• [WORK TASK]: Where the records below show a line containing "Note that MPI", start copying; end with the line containing "each request in", and copy it too.

DATA LISTING Start Marker

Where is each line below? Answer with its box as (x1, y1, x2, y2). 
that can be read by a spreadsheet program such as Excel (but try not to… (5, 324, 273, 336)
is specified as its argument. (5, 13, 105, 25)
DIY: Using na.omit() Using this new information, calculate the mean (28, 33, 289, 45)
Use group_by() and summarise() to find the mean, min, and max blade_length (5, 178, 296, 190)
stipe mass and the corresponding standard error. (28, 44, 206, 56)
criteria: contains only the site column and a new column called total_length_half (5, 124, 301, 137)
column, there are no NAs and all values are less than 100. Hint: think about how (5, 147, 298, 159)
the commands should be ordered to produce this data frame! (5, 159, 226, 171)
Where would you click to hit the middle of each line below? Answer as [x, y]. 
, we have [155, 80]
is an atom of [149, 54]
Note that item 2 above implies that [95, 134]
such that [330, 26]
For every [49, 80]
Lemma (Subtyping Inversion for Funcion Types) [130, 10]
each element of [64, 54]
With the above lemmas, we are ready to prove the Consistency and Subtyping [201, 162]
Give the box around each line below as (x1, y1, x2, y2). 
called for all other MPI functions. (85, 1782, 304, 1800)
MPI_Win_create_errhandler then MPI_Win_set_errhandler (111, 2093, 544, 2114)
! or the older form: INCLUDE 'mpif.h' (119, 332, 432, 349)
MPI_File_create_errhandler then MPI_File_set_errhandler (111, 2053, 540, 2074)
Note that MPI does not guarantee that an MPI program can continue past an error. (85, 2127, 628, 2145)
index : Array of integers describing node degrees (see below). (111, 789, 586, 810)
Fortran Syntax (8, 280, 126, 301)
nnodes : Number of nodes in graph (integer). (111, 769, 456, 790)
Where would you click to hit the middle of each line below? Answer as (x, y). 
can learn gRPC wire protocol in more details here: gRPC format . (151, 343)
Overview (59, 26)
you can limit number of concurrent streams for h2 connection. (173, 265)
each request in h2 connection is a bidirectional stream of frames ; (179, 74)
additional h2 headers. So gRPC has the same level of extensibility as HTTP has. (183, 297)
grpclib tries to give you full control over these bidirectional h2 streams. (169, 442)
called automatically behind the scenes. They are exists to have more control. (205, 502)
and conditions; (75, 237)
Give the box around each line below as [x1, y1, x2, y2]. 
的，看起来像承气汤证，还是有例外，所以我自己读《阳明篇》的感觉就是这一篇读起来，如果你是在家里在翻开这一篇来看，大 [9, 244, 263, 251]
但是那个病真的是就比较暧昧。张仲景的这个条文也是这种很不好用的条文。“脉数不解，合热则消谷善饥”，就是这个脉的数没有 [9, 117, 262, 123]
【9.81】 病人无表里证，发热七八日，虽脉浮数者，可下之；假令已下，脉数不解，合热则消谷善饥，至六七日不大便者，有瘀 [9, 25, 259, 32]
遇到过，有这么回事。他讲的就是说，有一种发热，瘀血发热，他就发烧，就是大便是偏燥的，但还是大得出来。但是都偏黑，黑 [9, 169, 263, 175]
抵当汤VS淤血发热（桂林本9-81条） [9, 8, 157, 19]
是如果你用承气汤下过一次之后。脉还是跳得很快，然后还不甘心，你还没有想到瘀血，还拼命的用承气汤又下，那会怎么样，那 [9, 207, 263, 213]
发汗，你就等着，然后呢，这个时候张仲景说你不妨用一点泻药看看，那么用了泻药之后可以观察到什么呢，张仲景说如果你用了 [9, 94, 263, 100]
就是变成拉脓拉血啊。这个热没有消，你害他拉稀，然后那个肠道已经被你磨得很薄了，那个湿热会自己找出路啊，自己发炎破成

DATA LISTING End Marker

• [SOLUTION FOR THIS PROBLEM]:
Note that MPI does not guarantee that an MPI program can continue past an error. (85, 2127, 628, 2145)
index : Array of integers describing node degrees (see below). (111, 789, 586, 810)
Fortran Syntax (8, 280, 126, 301)
nnodes : Number of nodes in graph (integer). (111, 769, 456, 790)
Where would you click to hit the middle of each line below? Answer as (x, y). 
can learn gRPC wire protocol in more details here: gRPC format . (151, 343)
Overview (59, 26)
you can limit number of concurrent streams for h2 connection. (173, 265)
each request in h2 connection is a bidirectional stream of frames ; (179, 74)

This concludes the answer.